# Brief
Once the pictures are set aside, retype the remaining entries exactly.

# Data listing
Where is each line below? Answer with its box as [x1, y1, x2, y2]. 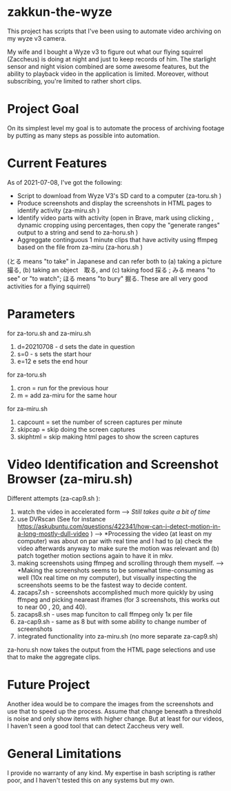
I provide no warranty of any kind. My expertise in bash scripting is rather [7, 768, 216, 777]
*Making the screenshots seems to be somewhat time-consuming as [17, 566, 214, 574]
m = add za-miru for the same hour [17, 391, 117, 399]
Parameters [7, 306, 76, 321]
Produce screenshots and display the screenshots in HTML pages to [17, 199, 212, 207]
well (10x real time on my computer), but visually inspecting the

# Answer area
Where is each line below? Answer with its box as [x1, y1, x2, y2]. 
I provide no warranty of any kind. My expertise in bash scripting is rather [7, 768, 216, 777]
*Making the screenshots seems to be somewhat time-consuming as [17, 566, 214, 574]
m = add za-miru for the same hour [17, 391, 117, 399]
Parameters [7, 306, 76, 321]
Produce screenshots and display the screenshots in HTML pages to [17, 199, 212, 207]
well (10x real time on my computer), but visually inspecting the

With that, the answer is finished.